In contrast to the Court of Appeal decision, however, Lord Sumption held that LLP’s failure to conduct the suitability assessment was not something done “by or on behalf of” Paragon. The words “on behalf of” import agency and LLP were not acting as Paragon’s agent. There was nothing in the statutory context to suggest a wider interpretation. Further, the words “by or on behalf of” refer to things done or not done either by the lender itself, or by somebody else whose acts or omissions engage the lender’s responsibility as if the lender had done them or not done them itself. In addition, the Act extensively imputes responsibility to the lender for acts or omissions of other parties who are not (or who are not necessarily) acting as agents; when it does so, it does so in clear and obvious terms. Finally, if the words “by or on behalf of” extended beyond an agency (or deemed agency) relationship, there would be no coherent criteria (statutory or otherwise) for determining what, if any, connection was required between the lender and the acts or omissions causing the unfairness.

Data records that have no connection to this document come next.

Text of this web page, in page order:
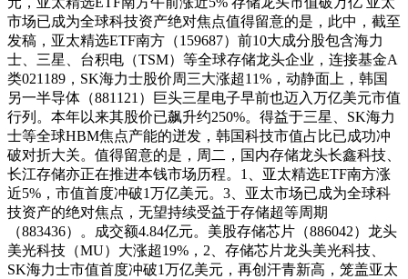
市场已成为全球科技资产绝对焦点值得留意的是，此中，截至
发稿，亚太精选ETF南方（159687）前10大成分股包含海力
士、三星、台积电（TSM）等全球存储龙头企业，连接基金A
类021189，SK海力士股价周三大涨超11%，动静面上，韩国
另一半导体（881121）巨头三星电子早前也迈入万亿美元市值
行列。本年以来其股价已飙升约250%。得益于三星、SK海力
士等全球HBM焦点产能的迸发，韩国科技市值占比已成功冲
破对折大关。值得留意的是，周二，国内存储龙头长鑫科技、
长江存储亦正在推进本钱市场历程。1、亚太精选ETF南方涨
近5%，市值首度冲破1万亿美元。3、亚太市场已成为全球科
技资产的绝对焦点，无望持续受益于存储超等周期
（883436）。成交额4.84亿元。美股存储芯片（886042）龙头
美光科技（MU）大涨超19%，2、存储芯片龙头美光科技、
SK海力士市值首度冲破1万亿美元，再创汗青新高，笼盖亚太
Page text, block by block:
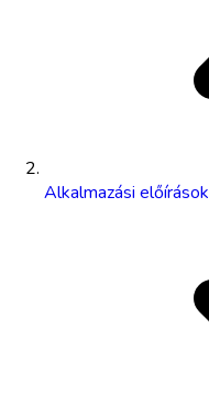
Alkalmazási előírások
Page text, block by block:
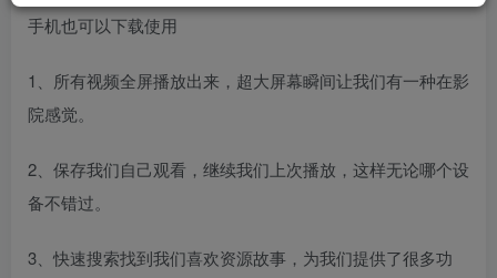
手机也可以下载使用
1、所有视频全屏播放出来，超大屏幕瞬间让我们有一种在影
院感觉。
2、保存我们自己观看，继续我们上次播放，这样无论哪个设
备不错过。
3、快速搜索找到我们喜欢资源故事，为我们提供了很多功
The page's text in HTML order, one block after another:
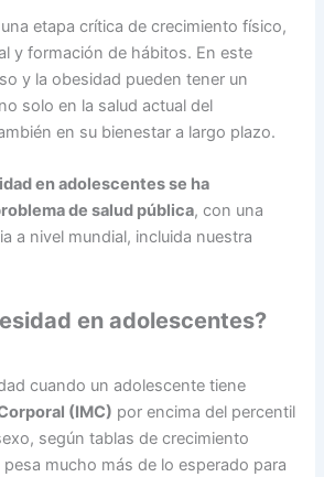
etapa crítica de crecimiento físico,
y formación de hábitos. En este
y la obesidad pueden tener un
solo en la salud actual del
en su bienestar a largo plazo.
en adolescentes se ha
de salud pública, con una
a nivel mundial, incluida nuestra
en adolescentes?
cuando un adolescente tiene
(IMC) por encima del percentil
según tablas de crecimiento
mucho más de lo esperado para
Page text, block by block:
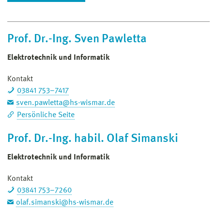
Prof. Dr.-Ing. Sven Pawletta
Elektrotechnik und Informatik
Kontakt
03841 753–7417
sven.pawletta@hs-wismar.de
Persönliche Seite
Prof. Dr.-Ing. habil. Olaf Simanski
Elektrotechnik und Informatik
Kontakt
03841 753–7260
olaf.simanski@hs-wismar.de
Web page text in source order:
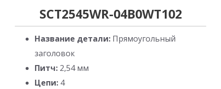
SCT2545WR-04B0WT102
Название детали: Прямоугольный
заголовок
Питч: 2,54 мм
Цепи: 4
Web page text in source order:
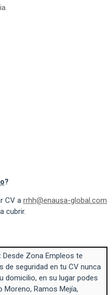
?
CV a rrhh@enausa-global.com
cubrir.
Desde Zona Empleos te
seguridad en tu CV nunca
domicilio, en su lugar podes
Ramos Mejía,
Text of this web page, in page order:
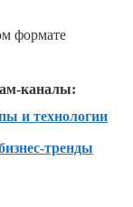
формате
каналы:
и технологии
тренды
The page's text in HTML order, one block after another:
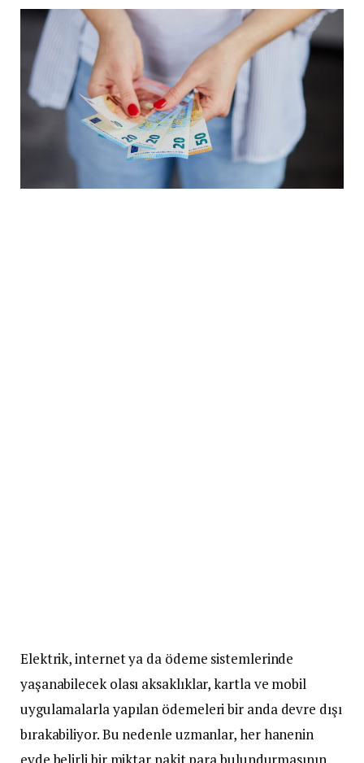
Elektrik, internet ya da ödeme sistemlerinde
yaşanabilecek olası aksaklıklar, kartla ve mobil
uygulamalarla yapılan ödemeleri bir anda devre dışı
bırakabiliyor. Bu nedenle uzmanlar, her hanenin
evde belirli bir miktar nakit para bulundurmasının
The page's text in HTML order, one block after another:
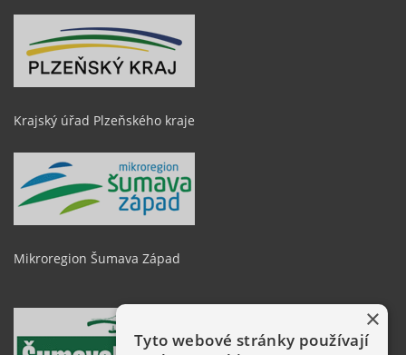
Krajský úřad Plzeňského kraje
Mikroregion Šumava Západ
×
Tyto webové stránky používají
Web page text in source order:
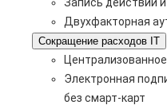
Двухфакторная
Сокращение расходов IT
Электронная
без смарт-карт
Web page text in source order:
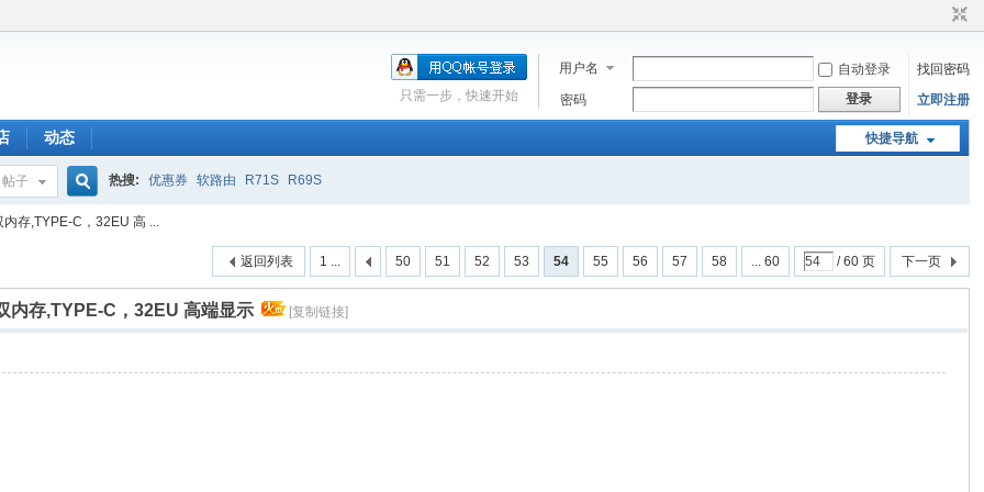
用户名 自动登录
找回密码
密码
登录 立即注册
只需一步，快速开始
快捷导航
动态
帖子
搜
索
热搜: 优惠券 软路由 R71S R69S
存,TYPE-C，32EU 高 ...
1 ... 50 51 52 53 54 55 56 57 58 ... 60 / 60 页 下一页
返回列表
内存,TYPE-C，32EU 高端显示 [复制链接]
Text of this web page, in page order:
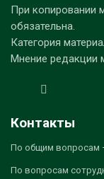
При копировании
обязательна.
Категория
Мнение редакции
Контакты
По общим вопросам
По вопросам
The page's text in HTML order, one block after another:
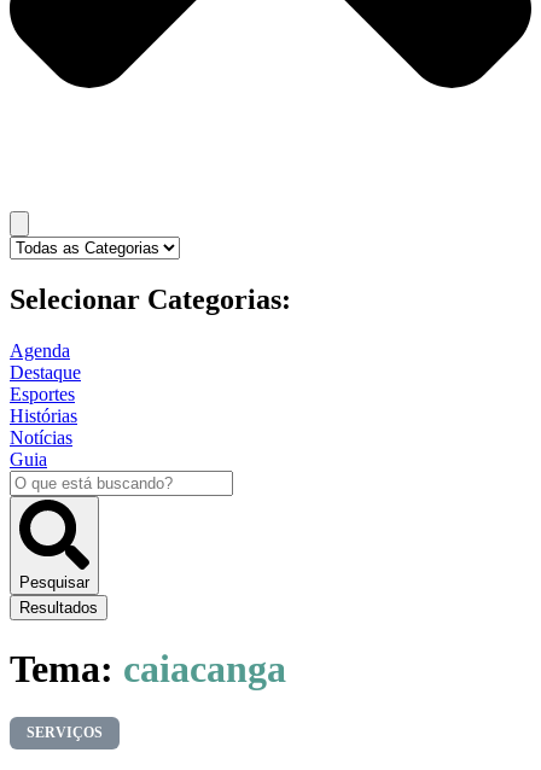
Selecionar Categorias:
Agenda
Destaque
Esportes
Histórias
Notícias
Guia
Pesquisar
...
Pesquisar
Resultados
Tema: caiacanga
SERVIÇOS
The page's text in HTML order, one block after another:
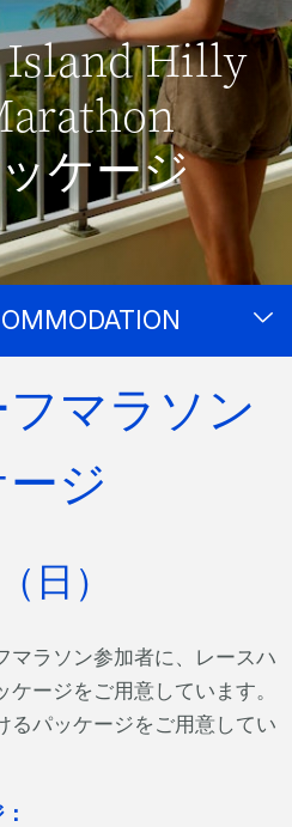
Hilly
ケージ
マラソン
ジ
日）
マラソン参加者に、レースハ
ージをご用意しています。
るパッケージをご用意してい
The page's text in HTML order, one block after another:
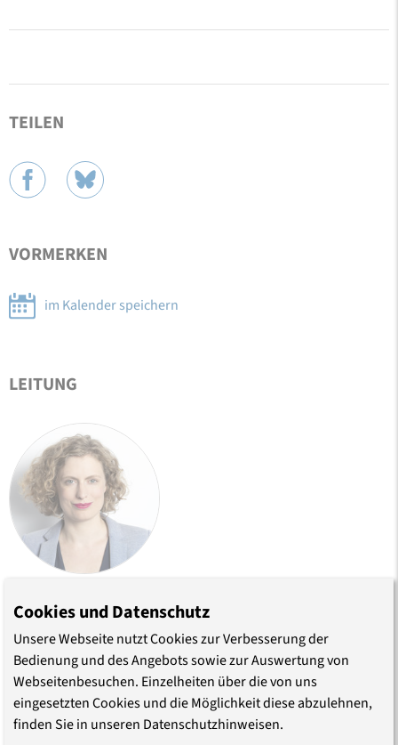
TEILEN
VORMERKEN
im Kalender speichern
LEITUNG
Dr. Friederike Krippner
Akademiedirektorin
Telefon (030) 203 55 - 505
E-Mail
Cookies und Datenschutz
Unsere Webseite nutzt Cookies zur Verbesserung der
Bedienung und des Angebots sowie zur Auswertung von
Webseitenbesuchen. Einzelheiten über die von uns
eingesetzten Cookies und die Möglichkeit diese abzulehnen,
finden Sie in unseren Datenschutzhinweisen.
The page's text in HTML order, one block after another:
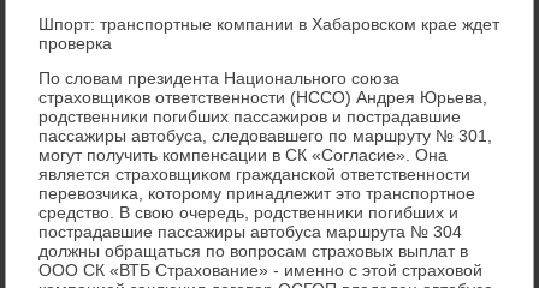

As a result of the non-disclosure, the relationship between Mrs Plevin and Paragon was unfair and the agreement could be re-opened. The case was therefore remitted back to the Manchester County Court to decide what relief, if any, should be ordered.
It is perhaps unsurprising that the Supreme Court dismissed the appeal. Indeed, Lord Sumption stated that the standard of fairness in a debtor-creditor relationship is a matter for the court, on which it must make its own determinations (paragraph 17 of the judgment). In doing so, the court will look at the characteristics of the debtor including their sophistication or vulnerability and the facts which he or she could reasonably be expected to know or assume.
This is good news for consumers who may have purchased complex financial products like PPI. There is almost universally an imbalance of power and knowledge in creditor-debtor relationships and whilst certain provisions of a credit agreement are not necessarily always unfair, the Supreme Court has gone some way in redressing the balance. Consumers may be able to point to the relevant provisions of the Act to re-open certain transactions, and lenders may need to carefully consider the information that they provide.
It is not all bad news for lenders; they will only be liable for the acts or omissions of a third party intermediary under section 140A(c) where there is an agency (or deemed agency) relationship.